I really don't know why, exactly, I like to ruminate about falling down. Perhaps it's the huge relief that I didn't die, or something to that effect, that makes me want to prolong the experience by writing about it.
Anyway, it was about 2 a.m. Last night. I woke up with an intense pain in my shoulder (I need another cortisone shot; seeing the doc for that on Monday). So I get up, thinking I'll take some pain medicine which is in my bathroom, literally one or two steps away from the bed. I felt kinda dizzy, as I do sometimes. So I stand there a moment, and, with my eyes trying to see in the dark, I think I see the white wall by the dresser. It's really close to the bed, so I decide to steady myself by leaning toward it, hand outstretched.
It wasn't the wall at all! My eyes had deceived me. It was the empty space right by the dresser, i.e., the DOORWAY into the bathroom,
So I just FALL RIGHT THROUGH THE EMPTY SPACE.
My feet didn't move. I just fell head first (torso first, I guess, really)and landed with half of my body in the bathroom and half by the bed where I'd been standing one or two steps away. KABOOM!!!
Amazing how fast one hits the ground, especially in the dark.
I screamed. Or, I think I screamed. Perhaps it was just the air leaving my lungs or something. Katie said she heard something -- and her room is far away. David was there, with me, so fast that I don't know how he did it! "Are you OK? Don't try to move. Are you OK?"
I immediately moved my legs and arms -- I knew nothing was broken.
I cried a little. And I think I did my little crazy laughter, like I do after a fall. Totally nervous release. "Honey, let me help you," David said, and he wanted to help me up, but that space is so small that I needed to do that myself.
"What happened?" he said.
"I needed some pain pills for my shoulder. That's all. I'm OK. You go back to bed." I'm always embarrassed when I fall. Better to face the fallout feelings (pun intended) by myself.
"You sure?" "Yes, yes, I'm OK, thanks" I say. So he goes back to bed. I try to breathe, manage to take the medicine, turn off the light, and get back into bed, where David holds my hand for a while. I didn't ask him whether he remembered that I had dreamed of falling just a few hours before this happened. I had awakened myself with some kind of exclamation, which woke him up. That dream had come just as we were both falling asleep. One of those times when I woke up from the dream and thought "Wait. No, I wasn't even asleep yet." Weird. Weird. SO Weird.

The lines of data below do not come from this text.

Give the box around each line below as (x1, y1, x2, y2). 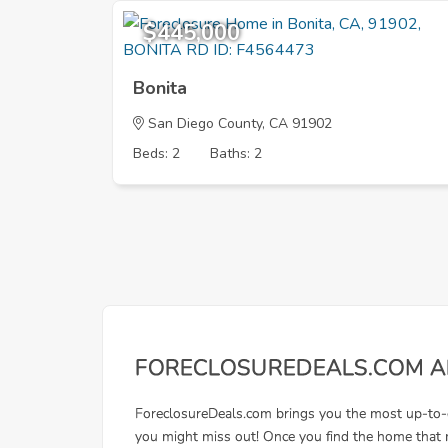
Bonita (133, 76, 187, 101)
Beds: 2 (133, 144, 180, 164)
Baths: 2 (210, 144, 262, 164)
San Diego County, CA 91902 (144, 114, 332, 134)
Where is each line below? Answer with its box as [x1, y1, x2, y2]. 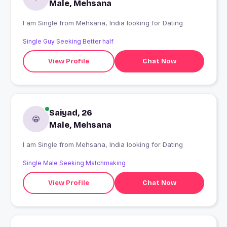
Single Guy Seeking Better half [23, 37, 113, 46]
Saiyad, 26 [49, 108, 92, 118]
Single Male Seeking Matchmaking [23, 159, 126, 167]
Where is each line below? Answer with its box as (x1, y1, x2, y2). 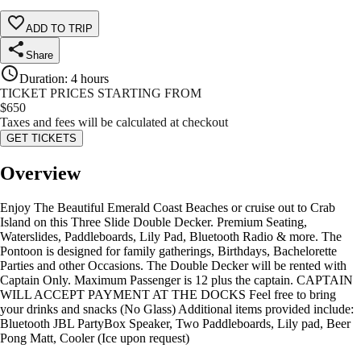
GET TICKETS (6, 132, 77, 145)
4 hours (71, 72, 109, 86)
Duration (19, 72, 64, 86)
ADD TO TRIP (26, 23, 93, 35)

Anyway, when he turns on his side, not facing me, the breakdown comes, as it always does.
I cry quietly. My hands and head start to shake.
That HORRIFYING sense of being totally out of control. With part of my consciousness knowing I could be really hurt. Another part wondering when the KABOOM! will get there. And yet another part TERRIFIED at the knowledge that there's nothing, nothing, nothing I can do. Pain is coming. It's unavoidable.
Actually, this time, the pain didn't come until around 4 a.m. The meds for the shoulder pain apparently hadn't made a dent in this new pain in my upper ribs area. Oh great, I think. So I get up and start on the hydrocodone, which at least helps me get to sleep until 6:00 when David gets up. With his advise, I decide to go ahead to my 8:30 appointment for the Gammuglobulin infusion. Got that out of the way; spent the rest of the day splayed out in the recliner. Katie came home around 2:00, which was nice. David around 6:00. Nice evening. While we watched the Texas Rangers play, I got quite a bit of work done on my laptop, actually, so that was good. Sometimes not wanting to make a move has its advantages, I guess.
So, tonight, when I get up in the middle of the night, as I always do, perhaps I'll use the flashlight that I keep on the nightstand.